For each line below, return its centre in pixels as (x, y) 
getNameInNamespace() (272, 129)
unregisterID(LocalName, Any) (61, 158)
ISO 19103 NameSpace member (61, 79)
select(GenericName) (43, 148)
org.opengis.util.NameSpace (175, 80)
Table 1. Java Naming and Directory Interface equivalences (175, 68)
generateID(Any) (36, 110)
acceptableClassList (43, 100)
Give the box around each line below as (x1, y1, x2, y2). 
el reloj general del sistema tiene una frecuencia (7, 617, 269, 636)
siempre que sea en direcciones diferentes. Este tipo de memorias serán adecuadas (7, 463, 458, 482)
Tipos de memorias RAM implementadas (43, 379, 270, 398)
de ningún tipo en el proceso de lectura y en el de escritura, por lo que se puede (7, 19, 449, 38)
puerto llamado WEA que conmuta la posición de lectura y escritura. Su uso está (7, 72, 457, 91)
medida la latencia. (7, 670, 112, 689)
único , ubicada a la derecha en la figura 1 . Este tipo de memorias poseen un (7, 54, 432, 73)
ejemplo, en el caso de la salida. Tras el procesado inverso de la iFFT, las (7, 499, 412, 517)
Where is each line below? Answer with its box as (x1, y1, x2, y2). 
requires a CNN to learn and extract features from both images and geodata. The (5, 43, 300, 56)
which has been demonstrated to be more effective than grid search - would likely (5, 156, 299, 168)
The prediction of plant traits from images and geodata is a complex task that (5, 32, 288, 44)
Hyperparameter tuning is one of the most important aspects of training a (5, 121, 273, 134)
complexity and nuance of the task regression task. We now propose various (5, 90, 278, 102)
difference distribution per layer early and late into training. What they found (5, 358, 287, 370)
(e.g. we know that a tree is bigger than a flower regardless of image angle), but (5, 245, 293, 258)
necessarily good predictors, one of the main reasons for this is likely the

=-=-=

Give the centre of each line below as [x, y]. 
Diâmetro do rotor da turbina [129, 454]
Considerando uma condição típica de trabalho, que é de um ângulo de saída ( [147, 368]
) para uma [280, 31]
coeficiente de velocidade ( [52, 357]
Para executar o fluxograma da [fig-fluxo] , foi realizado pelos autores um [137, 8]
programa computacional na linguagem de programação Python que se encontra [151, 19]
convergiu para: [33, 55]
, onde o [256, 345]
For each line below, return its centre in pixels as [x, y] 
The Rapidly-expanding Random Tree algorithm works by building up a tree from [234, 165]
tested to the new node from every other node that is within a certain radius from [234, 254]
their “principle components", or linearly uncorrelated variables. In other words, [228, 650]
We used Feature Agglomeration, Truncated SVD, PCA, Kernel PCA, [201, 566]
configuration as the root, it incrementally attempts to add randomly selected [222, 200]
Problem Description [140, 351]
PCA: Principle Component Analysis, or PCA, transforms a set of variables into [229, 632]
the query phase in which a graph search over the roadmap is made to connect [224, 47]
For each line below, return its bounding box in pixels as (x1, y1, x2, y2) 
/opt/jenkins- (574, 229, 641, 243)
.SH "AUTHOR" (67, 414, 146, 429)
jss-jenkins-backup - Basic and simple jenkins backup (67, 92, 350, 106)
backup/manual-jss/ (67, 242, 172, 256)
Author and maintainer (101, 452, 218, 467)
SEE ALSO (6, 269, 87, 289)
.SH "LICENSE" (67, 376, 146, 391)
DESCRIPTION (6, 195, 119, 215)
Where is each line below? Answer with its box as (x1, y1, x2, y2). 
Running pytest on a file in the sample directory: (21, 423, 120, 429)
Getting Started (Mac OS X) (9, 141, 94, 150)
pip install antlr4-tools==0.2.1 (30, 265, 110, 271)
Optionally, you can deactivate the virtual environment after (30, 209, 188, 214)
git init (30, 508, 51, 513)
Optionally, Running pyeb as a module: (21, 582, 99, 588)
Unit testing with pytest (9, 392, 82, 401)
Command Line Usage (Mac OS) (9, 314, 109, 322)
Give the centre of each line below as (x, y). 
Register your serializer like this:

=-=-=

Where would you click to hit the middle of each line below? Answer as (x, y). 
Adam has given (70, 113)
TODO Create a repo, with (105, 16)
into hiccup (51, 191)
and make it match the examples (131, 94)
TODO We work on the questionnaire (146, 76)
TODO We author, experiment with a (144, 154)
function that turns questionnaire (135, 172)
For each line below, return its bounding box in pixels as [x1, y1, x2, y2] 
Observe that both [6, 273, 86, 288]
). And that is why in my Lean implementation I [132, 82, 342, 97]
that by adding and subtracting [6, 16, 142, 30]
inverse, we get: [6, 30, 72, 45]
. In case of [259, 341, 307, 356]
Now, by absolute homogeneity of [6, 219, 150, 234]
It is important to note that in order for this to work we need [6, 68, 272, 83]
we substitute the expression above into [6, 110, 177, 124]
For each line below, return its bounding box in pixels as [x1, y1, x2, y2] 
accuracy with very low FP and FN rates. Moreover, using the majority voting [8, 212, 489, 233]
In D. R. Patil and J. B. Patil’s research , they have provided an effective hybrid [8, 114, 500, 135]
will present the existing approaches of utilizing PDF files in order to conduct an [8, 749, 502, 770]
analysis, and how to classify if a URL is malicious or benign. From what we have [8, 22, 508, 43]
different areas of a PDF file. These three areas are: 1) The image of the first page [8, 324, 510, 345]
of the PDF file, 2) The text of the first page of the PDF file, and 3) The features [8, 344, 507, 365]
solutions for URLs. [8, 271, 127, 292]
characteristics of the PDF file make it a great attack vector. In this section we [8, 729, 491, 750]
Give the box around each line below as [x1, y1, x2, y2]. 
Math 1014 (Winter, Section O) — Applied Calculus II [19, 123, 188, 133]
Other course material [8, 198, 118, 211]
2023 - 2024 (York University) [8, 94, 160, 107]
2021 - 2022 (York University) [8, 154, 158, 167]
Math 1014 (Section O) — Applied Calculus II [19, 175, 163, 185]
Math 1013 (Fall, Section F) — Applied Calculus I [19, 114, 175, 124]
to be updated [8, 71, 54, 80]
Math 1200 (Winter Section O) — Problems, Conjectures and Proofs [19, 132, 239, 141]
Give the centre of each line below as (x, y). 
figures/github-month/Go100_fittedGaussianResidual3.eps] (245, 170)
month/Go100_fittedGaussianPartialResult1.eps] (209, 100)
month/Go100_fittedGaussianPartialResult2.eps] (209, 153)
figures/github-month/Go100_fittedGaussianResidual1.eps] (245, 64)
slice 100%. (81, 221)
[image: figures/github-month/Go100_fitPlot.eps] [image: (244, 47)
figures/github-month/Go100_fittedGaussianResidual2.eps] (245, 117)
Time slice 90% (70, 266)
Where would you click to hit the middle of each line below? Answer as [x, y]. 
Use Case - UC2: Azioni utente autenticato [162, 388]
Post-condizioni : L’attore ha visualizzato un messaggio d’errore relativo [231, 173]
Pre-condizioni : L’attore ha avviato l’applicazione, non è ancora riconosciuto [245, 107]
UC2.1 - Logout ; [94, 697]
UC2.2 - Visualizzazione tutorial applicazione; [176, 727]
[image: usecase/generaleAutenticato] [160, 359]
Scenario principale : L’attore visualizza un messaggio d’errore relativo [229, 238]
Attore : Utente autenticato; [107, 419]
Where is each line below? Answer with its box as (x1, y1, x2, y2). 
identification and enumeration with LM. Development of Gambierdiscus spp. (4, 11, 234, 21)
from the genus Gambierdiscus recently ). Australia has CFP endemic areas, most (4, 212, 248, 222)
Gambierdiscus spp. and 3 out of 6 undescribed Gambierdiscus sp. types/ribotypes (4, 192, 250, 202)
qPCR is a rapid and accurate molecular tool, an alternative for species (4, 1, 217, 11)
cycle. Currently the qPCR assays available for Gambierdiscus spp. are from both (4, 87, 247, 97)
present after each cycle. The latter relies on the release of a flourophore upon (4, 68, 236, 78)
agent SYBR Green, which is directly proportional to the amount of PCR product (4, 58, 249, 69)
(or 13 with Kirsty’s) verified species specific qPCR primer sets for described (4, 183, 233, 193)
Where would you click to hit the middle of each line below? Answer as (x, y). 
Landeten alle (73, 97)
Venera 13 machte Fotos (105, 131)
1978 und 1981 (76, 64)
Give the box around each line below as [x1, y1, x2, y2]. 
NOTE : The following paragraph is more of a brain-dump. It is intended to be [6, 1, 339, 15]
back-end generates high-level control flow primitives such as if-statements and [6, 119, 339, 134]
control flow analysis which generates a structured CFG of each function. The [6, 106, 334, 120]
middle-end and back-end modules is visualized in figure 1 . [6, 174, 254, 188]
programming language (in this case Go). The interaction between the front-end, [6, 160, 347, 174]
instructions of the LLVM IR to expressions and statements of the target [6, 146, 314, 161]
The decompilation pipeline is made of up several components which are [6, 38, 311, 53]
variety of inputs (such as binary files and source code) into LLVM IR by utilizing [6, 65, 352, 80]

=-=-=

**What you are asked to do:** Could you return exactly the stretch of the data above that starts at the line with "Gambierdiscus spp. and" and ends at the line with "variety of inputs", both lines included?

**Task output:**
Gambierdiscus spp. and 3 out of 6 undescribed Gambierdiscus sp. types/ribotypes (4, 192, 250, 202)
qPCR is a rapid and accurate molecular tool, an alternative for species (4, 1, 217, 11)
cycle. Currently the qPCR assays available for Gambierdiscus spp. are from both (4, 87, 247, 97)
present after each cycle. The latter relies on the release of a flourophore upon (4, 68, 236, 78)
agent SYBR Green, which is directly proportional to the amount of PCR product (4, 58, 249, 69)
(or 13 with Kirsty’s) verified species specific qPCR primer sets for described (4, 183, 233, 193)
Where would you click to hit the middle of each line below? Answer as (x, y). 
Landeten alle (73, 97)
Venera 13 machte Fotos (105, 131)
1978 und 1981 (76, 64)
Give the box around each line below as [x1, y1, x2, y2]. 
NOTE : The following paragraph is more of a brain-dump. It is intended to be [6, 1, 339, 15]
back-end generates high-level control flow primitives such as if-statements and [6, 119, 339, 134]
control flow analysis which generates a structured CFG of each function. The [6, 106, 334, 120]
middle-end and back-end modules is visualized in figure 1 . [6, 174, 254, 188]
programming language (in this case Go). The interaction between the front-end, [6, 160, 347, 174]
instructions of the LLVM IR to expressions and statements of the target [6, 146, 314, 161]
The decompilation pipeline is made of up several components which are [6, 38, 311, 53]
variety of inputs (such as binary files and source code) into LLVM IR by utilizing [6, 65, 352, 80]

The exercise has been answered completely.